There was a time when I would have subscribed to that view, as well. If you put lenses on an animal, it will become far-sighted. So it’s a vision correction that makes the eye go nearsighted. But on people, it doesn’t work. In general you can say, whether you wear glasses or not hardly makes any difference in the progress of nearsightedness. The same goes for under-correcting, which is supposed to bring the progress of a vision problem to a halt by using lenses that are a bit too weak. Based on animal experiments, I would have also subscribed to that view, but the data from children are less than convincing. In studies where subjects wore lenses under-corrected by three quarters of one diopter, sometimes, the myopia progressed even faster than it did in the control group wearing lenses that fully corrected for it. That indicates that not correcting for nearsightedness does not result in any improvement. But more research needs to be done here.
We keep seeing reports that special exercises for the eye muscles can improve our vision. Is that right?
I would definitely NOT subscribe to the idea that it can eliminate nearsightedness. But what you CAN exercise is your ability to see more in spite of a worsening image.

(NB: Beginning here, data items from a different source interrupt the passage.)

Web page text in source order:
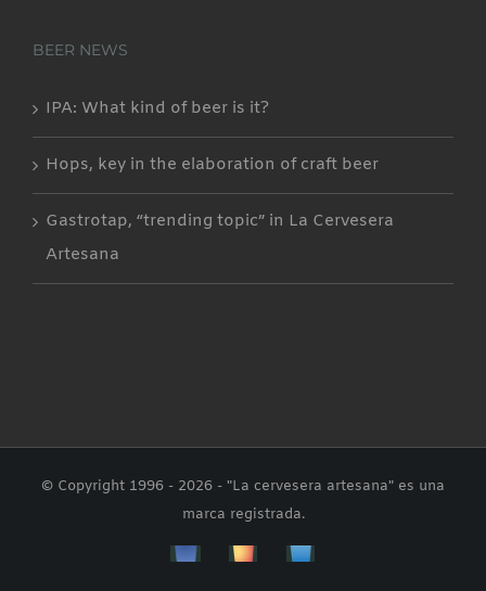
BEER NEWS
IPA: What kind of beer is it?
Hops, key in the elaboration of craft beer
Gastrotap, “trending topic” in La Cervesera
Artesana
© Copyright 1996 - 2026 - "La cervesera artesana" es una
marca registrada.
FacebbokInstagramCustom
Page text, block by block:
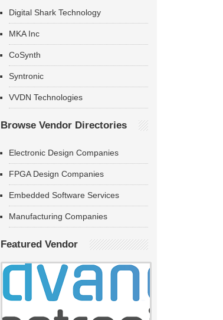
Digital Shark Technology
MKA Inc
CoSynth
Syntronic
VVDN Technologies
Browse Vendor Directories
Electronic Design Companies
FPGA Design Companies
Embedded Software Services
Manufacturing Companies
Featured Vendor
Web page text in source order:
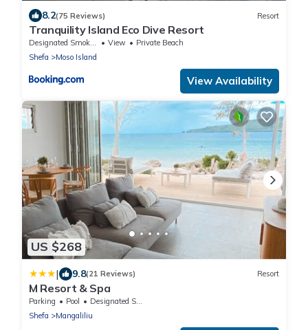
8.2(75 Reviews) Resort
Tranquility Island Eco Dive Resort
Designated Smoking Area View
Private Beach
Shefa
Moso Island
View Availability
US $268
| 9.8(21 Reviews) Resort
M Resort & Spa
Parking Pool
Designated Smoking Area
Shefa
Mangaliliu
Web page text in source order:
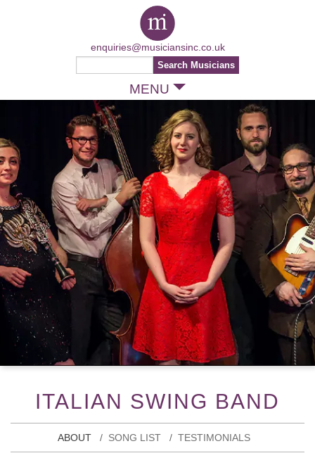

There are training programs on the computer. That comes from the fact that our vision system can heighten its sensitivity when information is scant. But that’s not an improvement to vision per se. The eye does not become less nearsighted – the brain learns to get along better with less information.
Professor Frank Schaeffel is director of the Tübingen University Eye Hospital, Section for the Neurobiology of the Eye. He researches the causes of nearsightedness.